In 1935, world renowned neurosurgeon Wilder Penfield published three remarkable case studies describing the psychological effects of frontal lobe surgery.
They remain a fascinating insight into the link between brain and behaviour, but one case was unlike anything Penfield had tackled before.
It described the fight to save the life of his only sister.
Penfield’s sister, Ruth, had been experiencing splitting headaches since the age of fourteen. Suddenly, at the age of twenty, she experienced a Jacksonian seizure – a fleeting but distinctive type of neurological disturbance that can cause an almost eerie succession of involuntary movements.
Ruth’s cortex was mercifully quiet for the next eight years, until she unexpectedly suffered a succession of seizures, in a pattern which would become increasingly common as she reached her early 40s.
By that time it became clear that she was suffering from a type of glioma, a particularly dangerous form of brain tumour caused by a cancer of the glial cells, the essential building blocks that support the very structure of the brain itself.
Penfield undoubtedly knew that her life was in grave danger. He had spent his adult life travelling the world training as a brain surgeon and had worked with some of the finest neuroscientists of his time.
He stepped in to undertake the operation himself and opted to remove almost the entire right frontal lobe, a radical form of brain surgery that had barely been tried before.
Then, as now, the majority of these operations are done while the patient is awake, so the surgeon can check that they’re not unnecessarily removing any areas needed for speech, memory or other essential functions.
We can only imagine what was running through the mind of brother and sister as one began the attempt to save the other’s life by moving surgically through the brain.
Throughout his professional life, Penfield often considered what the brain could tell us about the possible existence of the soul, and it would be hard not to speculate on whether this profound experience had any bearing on his quest.
If he was troubled by these existential issues at the time, he remained outwardly cool. The operation was a success.
Penfield’s sister did worry during the operation, but not, seemingly, about her life. Penfield’s colleague, Colin Russel had sat by Ruth throughout the operation, and afterwards noted that her main anxiety was a sisterly concern about embarrassing her younger brother at work.
Russel, neuroscientist to the last, noted “She said that she had felt so afraid of causing you distress by making an exhibition of herself… When I remarked that the only exhibition I had seen was one of the best exhibitions of courage that it had been my fortune to witness, she expressed her gratitude so nicely that one could not help wondering how much of the frontal lobe had to do with higher association processes”.
Ruth recovered and returned to work as a valued wife and mother of six children. She found planning and organisation difficult, something that we would now call dysexecutive syndrome, but lost none of her eloquence and good humour.
Quite suddenly, after two years, her symptoms returned. The tumour had regrown and was successfully removed, this time by Penfield’s mentor, Harvey Cushing, but this last-ditch attempt only bought her a few final months and, sadly, she died shortly after.
Nevertheless, her brother’s operation had gained her two more valuable years with her family, but it was not enough to save her.

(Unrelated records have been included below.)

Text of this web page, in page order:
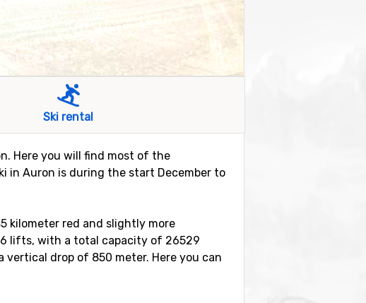
Ski rental
Here you will find most of the
in Auron is during the start December to
kilometer red and slightly more
lifts, with a total capacity of 26529
drop of 850 meter. Here you can
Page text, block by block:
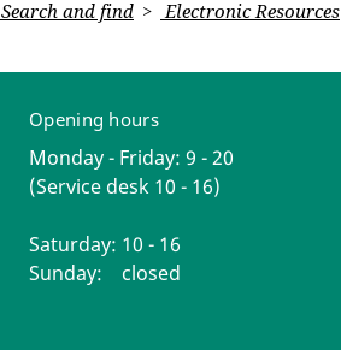
Search and find Electronic Resources
Opening hours
Monday - Friday: 9 - 20
(Service desk 10 - 16)
Saturday: 10 - 16
Sunday: closed
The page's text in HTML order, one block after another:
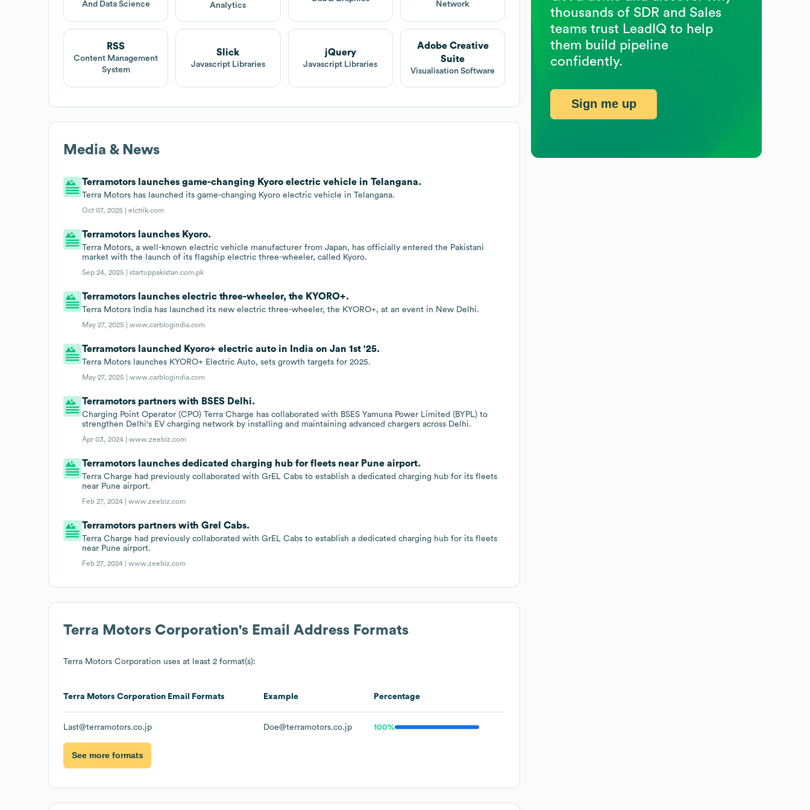
And Data Science Analytics Network
RSS
Content Management
System
Slick
Javascript Libraries
jQuery
Javascript Libraries
Adobe Creative
Suite
Visualisation Software
Media & News
Terramotors launches game-changing Kyoro electric vehicle in Telangana.
Terra Motors has launched its game-changing Kyoro electric vehicle in Telangana.
Oct 07, 2025 |elctrik.com
Terramotors launches Kyoro.
Terra Motors, a well-known electric vehicle manufacturer from Japan, has officially entered the Pakistani
market with the launch of its flagship electric three-wheeler, called Kyoro.
Sep 24, 2025 |startuppakistan.com.pk
Terramotors launches electric three-wheeler, the KYORO+.
Terra Motors India has launched its new electric three-wheeler, the KYORO+, at an event in New Delhi.
May 27, 2025 |www.carblogindia.com
Terramotors launched Kyoro+ electric auto in India on Jan 1st '25.
Terra Motors launches KYORO+ Electric Auto, sets growth targets for 2025.
May 27, 2025 |www.carblogindia.com
Terramotors partners with BSES Delhi.
Charging Point Operator (CPO) Terra Charge has collaborated with BSES Yamuna Power Limited (BYPL) to
strengthen Delhi's EV charging network by installing and maintaining advanced chargers across Delhi.
Apr 03, 2024 |www.zeebiz.com
Terramotors launches dedicated charging hub for fleets near Pune airport.
Terra Charge had previously collaborated with GrEL Cabs to establish a dedicated charging hub for its fleets
near Pune airport.
Feb 27, 2024 |www.zeebiz.com
Terramotors partners with Grel Cabs.
Terra Charge had previously collaborated with GrEL Cabs to establish a dedicated charging hub for its fleets
near Pune airport.
Feb 27, 2024 |www.zeebiz.com
Terra Motors Corporation's Email Address Formats
Terra Motors Corporation uses at least 2 format(s):
Terra Motors Corporation Email Formats Example Percentage
Last@terramotors.co.jp Doe@terramotors.co.jp 100%
See more formats
thousands of SDR and Sales
teams trust LeadIQ to help
them build pipeline
confidently.
Sign me up

The experience had a profound impact on Penfield, who was inspired to found the Montreal Institute of Neurology, then, as now, one of the world’s leading centres for brain treatment and research.
Penfield obviously struggled with the decision to publish a clinical case study on his sister’s treatment, but eventually included it with two other cases in a 1935 article for the journal Brain, writing that “if she were alive, I am sure she would approve of such an analysis in the hope it would help others”.
As an academic case study, it is almost unique, as it weaves the medical language of neurology with fragments of memories and heart-felt tributes.
As a historical document, we learn as much about Ruth Wilder as neurosurgery itself. As a piece of science, it remains a skilful description of a rarely performed operation and an insightful commentary on the link between the frontal lobes and psychological function.
Penfield became one of the most important neurosurgeons of his generation, advancing a type of medicine only just finding its feet while making some of the most significant advances in neuropsychology – the science of linking mind to brain.
Throughout his career, family was never far from his mind, and after his retirement, and shortly before his own death, Penfield wrote Man and His Family, stressing the need to nurture and encourage positive family life.
It’s fitting that his legacy is not only a contribution to scientific knowledge, but also a hospital and institute that allows neuroscience to be applied where it is most needed – helping individuals affected by brain disorder. Truly, Penfield’s speciality.